▶ [TASK GOAL]:
Please go line by line and repeat the data below exactly, with no images.

Start of DATA RECORDS

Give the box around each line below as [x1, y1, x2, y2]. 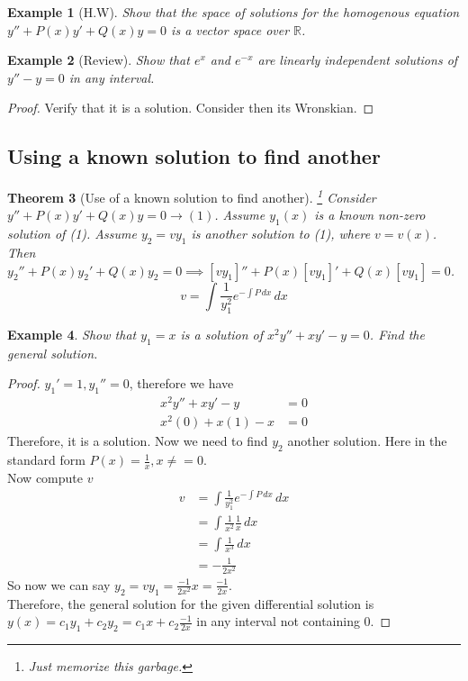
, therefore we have [129, 374, 234, 393]
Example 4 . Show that [7, 325, 137, 343]
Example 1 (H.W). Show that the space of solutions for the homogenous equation [7, 3, 460, 21]
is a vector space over [171, 20, 290, 39]
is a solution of [180, 325, 264, 343]
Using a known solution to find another [7, 142, 381, 170]
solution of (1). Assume [7, 224, 137, 243]
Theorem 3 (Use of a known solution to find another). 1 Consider [7, 186, 376, 206]

End of DATA RECORDS

▶ [OUTPUT]:
Give the box around each line below as [x1, y1, x2, y2]. 
, therefore we have [129, 374, 234, 393]
Example 4 . Show that [7, 325, 137, 343]
Example 1 (H.W). Show that the space of solutions for the homogenous equation [7, 3, 460, 21]
is a vector space over [171, 20, 290, 39]
is a solution of [180, 325, 264, 343]
Using a known solution to find another [7, 142, 381, 170]
solution of (1). Assume [7, 224, 137, 243]
Theorem 3 (Use of a known solution to find another). 1 Consider [7, 186, 376, 206]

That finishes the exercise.